• Data provided:
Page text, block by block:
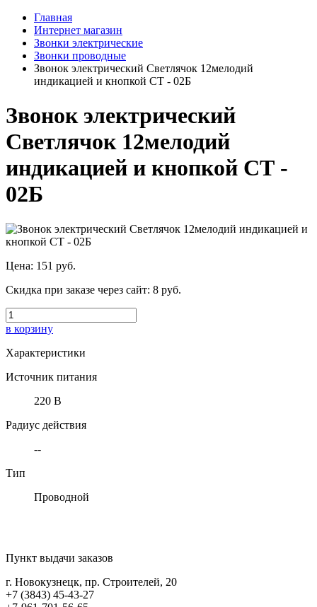
Главная
Интернет магазин
Звонки электрические
Звонки проводные
Звонок электрический Светлячок 12мелодий
индикацией и кнопкой СТ - 02Б
Звонок электрический
Светлячок 12мелодий
индикацией и кнопкой СТ -
02Б
Цена: 151 руб.
Скидка при заказе через сайт: 8 руб.
в корзину
Характеристики
Источник питания
220 В
Радиус действия
--
Тип
Проводной
Пункт выдачи заказов
г. Новокузнецк, пр. Строителей, 20
+7 (3843) 45-43-27
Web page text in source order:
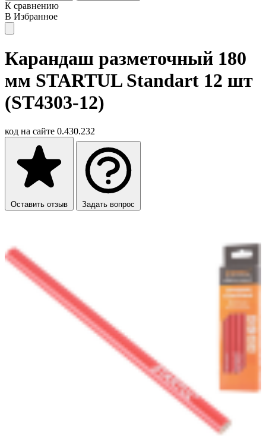
К сравнению
В Избранное
Карандаш разметочный 180
мм STARTUL Standart 12 шт
(ST4303-12)
код на сайте 0.430.232
Оставить отзыв Задать вопрос
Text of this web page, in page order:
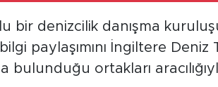
bir denizcilik danışma
paylaşımını İngiltere
bulunduğu ortakları
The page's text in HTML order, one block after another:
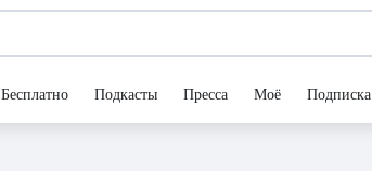
Бесплатно Подкасты Пресса Моё Подписка
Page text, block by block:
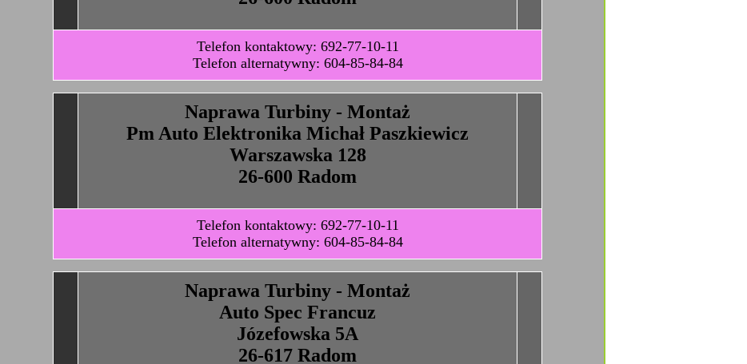
Telefon kontaktowy: 692-77-10-11
Telefon alternatywny: 604-85-84-84
Naprawa Turbiny - Montaż
Pm Auto Elektronika Michał Paszkiewicz
Warszawska 128
26-600 Radom
Telefon kontaktowy: 692-77-10-11
Telefon alternatywny: 604-85-84-84
Naprawa Turbiny - Montaż
Auto Spec Francuz
Józefowska 5A
26-617 Radom
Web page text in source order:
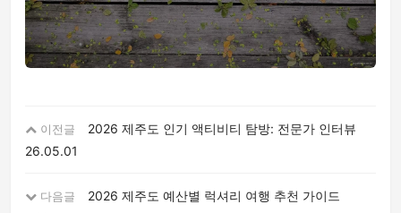
이전글
2026 제주도 인기 액티비티 탐방: 전문가 인터뷰
26.05.01
다음글
2026 제주도 예산별 럭셔리 여행 추천 가이드
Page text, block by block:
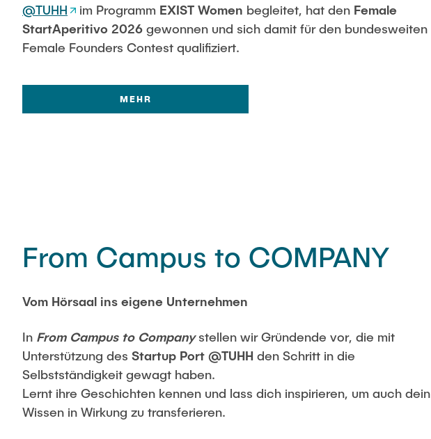
@TUHH
im Programm EXIST Women begleitet, hat den Female
StartAperitivo 2026 gewonnen und sich damit für den bundesweiten
Female Founders Contest qualifiziert.
MEHR
From Campus to COMPANY
Vom Hörsaal ins eigene Unternehmen
In From Campus to Companystellen wir Gründende vor, die mit
Unterstützung des Startup Port @TUHH den Schritt in die
Selbstständigkeit gewagt haben.
Lernt ihre Geschichten kennen und lass dich inspirieren, um auch dein
Wissen in Wirkung zu transferieren.
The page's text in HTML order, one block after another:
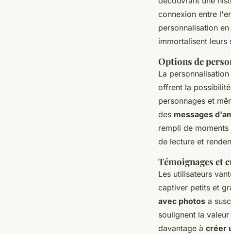
connexion entre
personnalisation
immortalisent leurs
Options de
La
offrent la
personnages et
des messages
rempli de
de lecture et
Témoignages et
Les utilisateurs
captiver petits et
avec photos a
soulignent la
davantage à créer
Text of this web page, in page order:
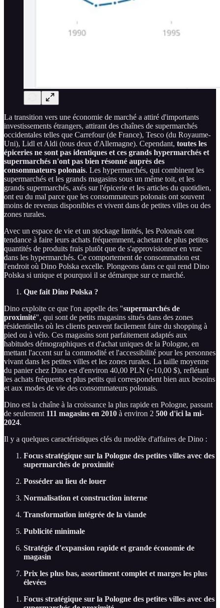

• Problem to work on:
Leave out the pictures and set down all of the data exactly.

• Response to this task:
Page text, block by block:
Главная
Интернет магазин
Звонки электрические
Звонки проводные
Звонок электрический Светлячок 12мелодий
индикацией и кнопкой СТ - 02Б
Звонок электрический
Светлячок 12мелодий
индикацией и кнопкой СТ -
02Б
Цена: 151 руб.
Скидка при заказе через сайт: 8 руб.
в корзину
Характеристики
Источник питания
220 В
Радиус действия
--
Тип
Проводной
Пункт выдачи заказов
г. Новокузнецк, пр. Строителей, 20
+7 (3843) 45-43-27
Web page text in source order:
К сравнению
В Избранное
Карандаш разметочный 180
мм STARTUL Standart 12 шт
(ST4303-12)
код на сайте 0.430.232
Оставить отзыв Задать вопрос
Text of this web page, in page order:
bir denizcilik danışma
paylaşımını İngiltere
bulunduğu ortakları
The page's text in HTML order, one block after another:
Бесплатно Подкасты Пресса Моё Подписка
Page text, block by block:
Telefon kontaktowy: 692-77-10-11
Telefon alternatywny: 604-85-84-84
Naprawa Turbiny - Montaż
Pm Auto Elektronika Michał Paszkiewicz
Warszawska 128
26-600 Radom
Telefon kontaktowy: 692-77-10-11
Telefon alternatywny: 604-85-84-84
Naprawa Turbiny - Montaż
Auto Spec Francuz
Józefowska 5A
26-617 Radom
Web page text in source order:
이전글
2026 제주도 인기 액티비티 탐방: 전문가 인터뷰
26.05.01
다음글
2026 제주도 예산별 럭셔리 여행 추천 가이드
Page text, block by block:
@TUHH
im Programm EXIST Women begleitet, hat den Female
StartAperitivo 2026 gewonnen und sich damit für den bundesweiten
Female Founders Contest qualifiziert.
MEHR
From Campus to COMPANY
Vom Hörsaal ins eigene Unternehmen
In From Campus to Companystellen wir Gründende vor, die mit
Unterstützung des Startup Port @TUHH den Schritt in die
Selbstständigkeit gewagt haben.
Lernt ihre Geschichten kennen und lass dich inspirieren, um auch dein
Wissen in Wirkung zu transferieren.
The page's text in HTML order, one block after another:
connexion entre
personnalisation
immortalisent leurs
Options de
La
offrent la
personnages et
des messages
rempli de
de lecture et
Témoignages et
Les utilisateurs
captiver petits et
avec photos a
soulignent la
davantage à créer
Text of this web page, in page order:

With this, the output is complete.